As previously disclosed, on December 10, 2020, Aytu BioScience, Inc. (“Aytu”), Neutron Acquisition Sub, Inc., a wholly owned subsidiary of Aytu and Neos Therapeutics, Inc. (the “Company” or “Neos”) entered into an Agreement and Plan of Merger (the “Merger Agreement”), whereby Neutron Acquisition Sub, Inc. will merge with and into Neos, with Neos surviving as a wholly owned subsidiary of Aytu (the “Merger”). Completion of the Merger is anticipated to occur as early as the end of the first quarter of 2021 and remains subject to customary closing conditions, including the adoption of the Merger Agreement by a majority of the holders of the outstanding shares of Neos common stock and the approval of the issuance of Aytu common stock by a majority of the votes cast by Aytu stockholders on the matter, and certain other conditions. The details of the Merger and the Merger Agreement were previously disclosed in, and the Merger Agreement was filed with, the Company’s Form 8-K filed on December 11, 2020. Capitalized terms not defined herein shall have the meanings ascribed to them in the Merger Agreement.
In connection with the execution of the Merger Agreement, Neos concurrently entered into a commitment letter for an unsecured convertible note (the “Promissory Note”) for Aytu BioScience, Inc. (“Aytu”) to provide financing to Neos in an aggregate amount of up to $5,000,000, subject to receipt of approval from The Nasdaq Stock Market (“Nasdaq”) with respect to the convertible note and the transactions contemplated therein.
Following receipt of the aforementioned approval from Nasdaq, on February 8, 2021, the Company issued the Promissory Note to Aytu without incurring any indebtedness thereunder.

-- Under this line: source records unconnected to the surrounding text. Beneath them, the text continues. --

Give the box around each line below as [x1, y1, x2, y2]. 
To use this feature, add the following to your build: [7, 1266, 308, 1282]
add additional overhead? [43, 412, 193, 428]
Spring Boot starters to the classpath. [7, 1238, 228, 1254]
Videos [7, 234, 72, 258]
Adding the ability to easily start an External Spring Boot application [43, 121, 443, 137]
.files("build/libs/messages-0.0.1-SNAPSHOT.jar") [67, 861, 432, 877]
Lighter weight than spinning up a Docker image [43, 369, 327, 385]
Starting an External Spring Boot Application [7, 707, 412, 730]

If indebtedness is incurred, interest will accrue on any principal amount outstanding under the note at a rate of 6.0% per annum, compounding monthly beginning in February 2021. If an event of default has occurred and is continuing, the interest rate then in effect will be increased by 2.0% per annum, and all overdue obligations under the note will bear interest at the interest rate in effect at such time plus the additional 2.0% per annum. Aytu’s rights under the note, including rights to payment, are subordinated to the rights of Neos’s existing senior lenders. The maturity date of the note is the earlier of the acceleration of the obligations evidenced thereby and November 7, 2022.

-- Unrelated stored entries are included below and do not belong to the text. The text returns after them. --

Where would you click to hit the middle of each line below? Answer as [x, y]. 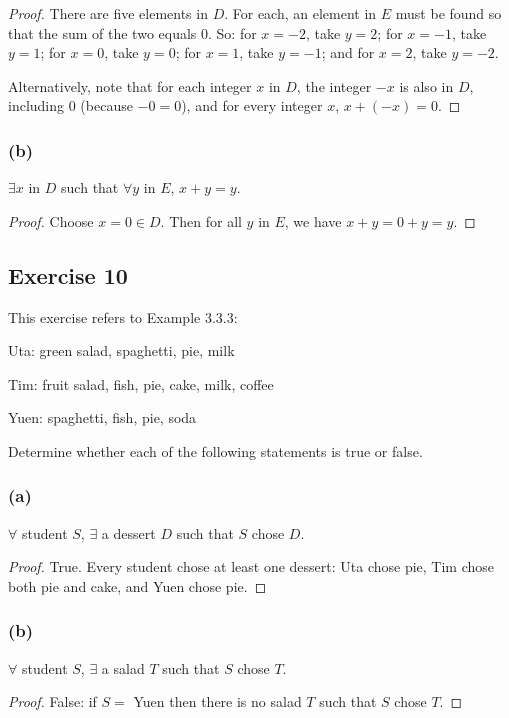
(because [106, 105]
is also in [426, 85]
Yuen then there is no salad [217, 701]
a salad [123, 667]
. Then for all [201, 220]
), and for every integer [252, 105]
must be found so [448, 13]
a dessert [128, 532]
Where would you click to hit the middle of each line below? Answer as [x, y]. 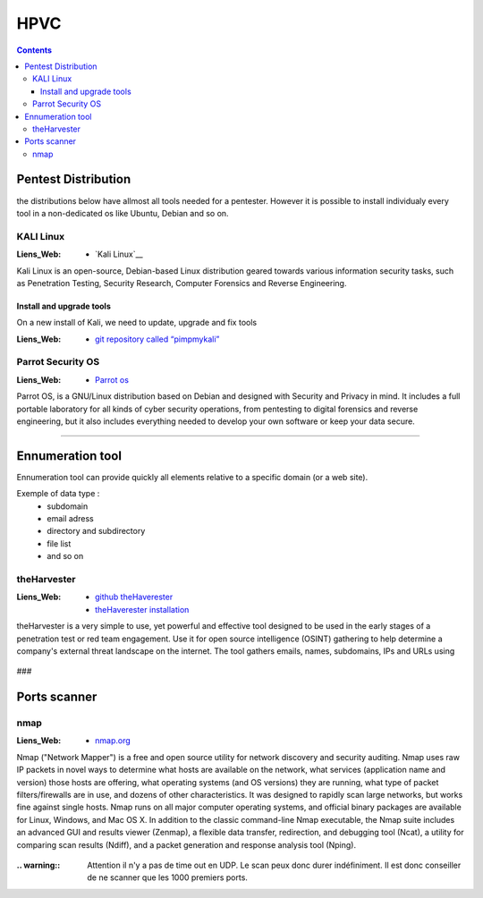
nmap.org [113, 741]
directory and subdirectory [96, 531]
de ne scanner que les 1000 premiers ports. [167, 877]
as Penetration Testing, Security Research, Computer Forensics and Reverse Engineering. [182, 283]
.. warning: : [38, 865]
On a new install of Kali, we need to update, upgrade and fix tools [137, 323]
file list [59, 543]
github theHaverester [134, 597]
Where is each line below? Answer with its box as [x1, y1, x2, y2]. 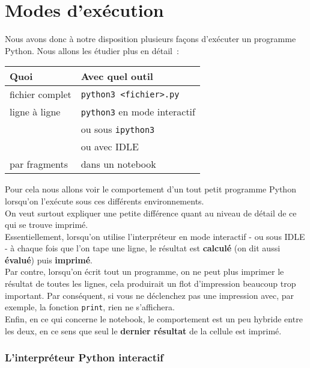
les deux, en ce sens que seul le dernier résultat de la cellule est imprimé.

If drawn down on, the convertible note will be cancelled in the event the Merger is consummated. If the Merger is not consummated and the Merger Agreement is terminated, at any time beginning 30 days following such termination, Aytu will have the right to elect to convert principal and accrued interest amounts outstanding under the note at a conversion price equal to the greater of $0.50 per Neos share or 90% of Neos’ then current share price (calculated based on a volume weighted average price per share for the thirty (30) trading days immediately preceeding). Aytu’s ability to convert the note is subject to a customary exchange cap, under which no shares may be issued by Neos to the extent such issuance (together with all previous issuances under the note) would exceed 19.9% of Neos’s outstanding common stock as of the date the note is issued. Alternatively, at Aytu’s option, it may acquire shares in excess of such exchange cap if it elects to increase the conversion price with respect to any given conversion such that Nasdaq would deem such conversion price to be at least the Minimum Price for purposes of Nasdaq listing Rule 5635(d). In addition, Aytu may not acquire common stock upon conversion of the note to the extent such acquisition would result in Aytu’s beneficial ownership of Neos’s common stock exceeding 9.985% of Neos’s total outstanding shares of common stock at such time.
The issuance of the convertible note occurred, and the conversion of the shares of Neos’s common stock thereunder will occur, as a private placement of securities. As a result, the shares issuable upon conversion of the note may be restricted from resale unless such shares have been registered for resale under the Securities Act of 1933, as amended (the “Securities Act”) or an exemption exists for such resale.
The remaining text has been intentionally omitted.